Basically, if we adjust for the fact that in terms of basics (food, education, housing) China is now essentially equivalent to developed countries, it would make sense that its average IQ level is now only about 5 points from its potential maximum.
But really my fundamental problem with the “East Asia Exception” hypothesis is the huge paradox it exposes: Why was it Europe, and not China, that first underwent the Industrial Revolution? And the (initially unrelated) Scientific Revolution, for that matter? If as Ron Unz says the Flynn Effect barely applies to East Asian populations, then what you’d have had five centuries ago is 100mn Chinese, 20% of them urban – with an average IQ of maybe 95; and 100mn Europeans, only 5% of them urban – with an average IQ of 75. Sure Europe had various advantages (as chronicled by Jared Diamond, Kenneth Pomeranz, etc) but surely it couldn’t have trumped the effects of a 1 S.D. IQ advantage? That is why I believe the East Asia Exception to be historically implausible.
You may find this interesting.
http://theslittyeye.wordpress.com/2012/08/16/being-in-china/
“Why was it Europe, and not China, that first underwent the Industrial Revolution? And the (initially unrelated) Scientific Revolution, for that matter?”
Loads of speculations, check this out:
http://en.wikipedia.org/wiki/High_level_equilibrium_trap
or
http://www.amazon.com/China-history-Samuel-Adrian-Adshead/dp/0312005067
Both good sources, though I’d recommend the later for a much more thorough comprehension.
In general I think our Medieval Homeostasis (state-controlled agrarian-focused Confucianism) stayed vigorous until late 19th and early 20th century, whereas the system was put in shamble by the Reformation, Mongol invasion in the early days in Europe.

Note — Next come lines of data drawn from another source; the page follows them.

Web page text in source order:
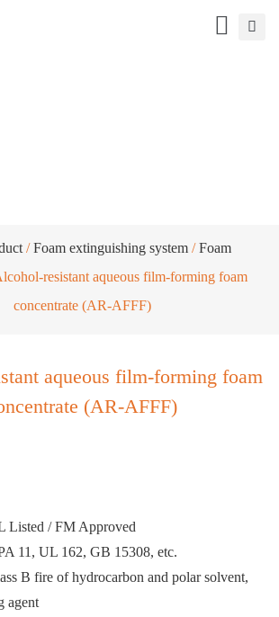
/Foam extinguishing system /Foam
resistant aqueous film-forming foam
concentrate (AR-AFFF)
aqueous film-forming foam
(AR-AFFF)
Listed / FM Approved
11, UL 162, GB 15308, etc.
B fire of hydrocarbon and polar solvent,
agent

The urban-rural ratio was essentially 50/50 according to the 2010 Census.
Well, I was using the figures from Google Public Data, which claims China was still 56% rural in 2009; I suspect there’s a lot of fuzziness in this sort of estimate. And I probably should have used the PPP-adjusted GDP, just like I carefully did in my original article, which Google says was $6,800 in 2009. So the rural 56% of the population was probably around $2000 rather than $1000. And I never claimed that China was malnourished or desperately poor and backward these days.

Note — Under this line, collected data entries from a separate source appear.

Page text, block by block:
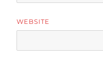
WEBSITE
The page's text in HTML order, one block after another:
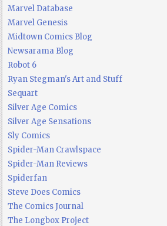
Marvel Database
Marvel Genesis
Midtown Comics Blog
Newsarama Blog
Robot 6
Ryan Stegman's Art and Stuff
Sequart
Silver Age Comics
Silver Age Sensations
Sly Comics
Spider-Man Crawlspace
Spider-Man Reviews
Spiderfan
Steve Does Comics
The Comics Journal
The Longbox Project
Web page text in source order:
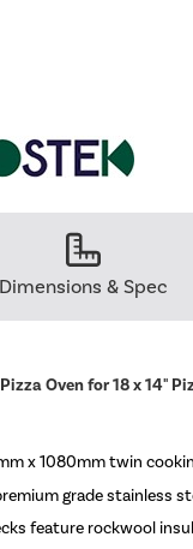
Dimensions & Spec
Oven for 18 x 14"
x 1080mm twin
grade stainless
feature rockwool
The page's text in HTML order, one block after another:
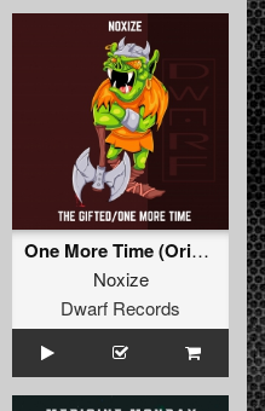
One More Time (Original Mix)
Noxize
Dwarf Records
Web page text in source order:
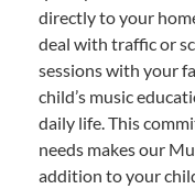
directly to your
deal with traffic or
sessions with your
child’s music
daily life. This
needs makes our
addition to your
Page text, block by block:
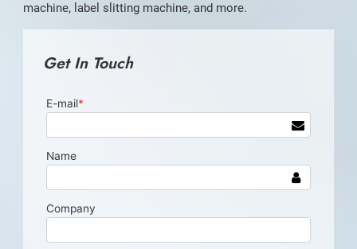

However, let’s step back a moment. China’s PISA scores, including the impoverished rural majority, are pretty close to those of the richest, most advanced European countries such as Germany and Switzerland, and ahead of Britain, France, or Norway. I find that simply astonishing, the sort of empirical fact that really requires a special explanation. Remember, Rumania is still twice as rich as China, but its scores aren’t exactly leading the world.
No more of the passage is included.